# Assignment
Print each record below precisely, with every picture left out of the copy.

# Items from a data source
=== Section Start ===
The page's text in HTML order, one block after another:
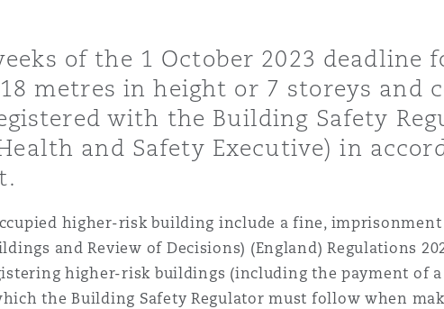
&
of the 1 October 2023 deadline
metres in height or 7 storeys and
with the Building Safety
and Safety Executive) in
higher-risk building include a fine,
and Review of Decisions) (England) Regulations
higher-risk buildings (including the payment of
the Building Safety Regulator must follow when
=== Section End ===
# Answer to this exercise
The page's text in HTML order, one block after another:
&
of the 1 October 2023 deadline
metres in height or 7 storeys and
with the Building Safety
and Safety Executive) in
higher-risk building include a fine,
and Review of Decisions) (England) Regulations
higher-risk buildings (including the payment of
the Building Safety Regulator must follow when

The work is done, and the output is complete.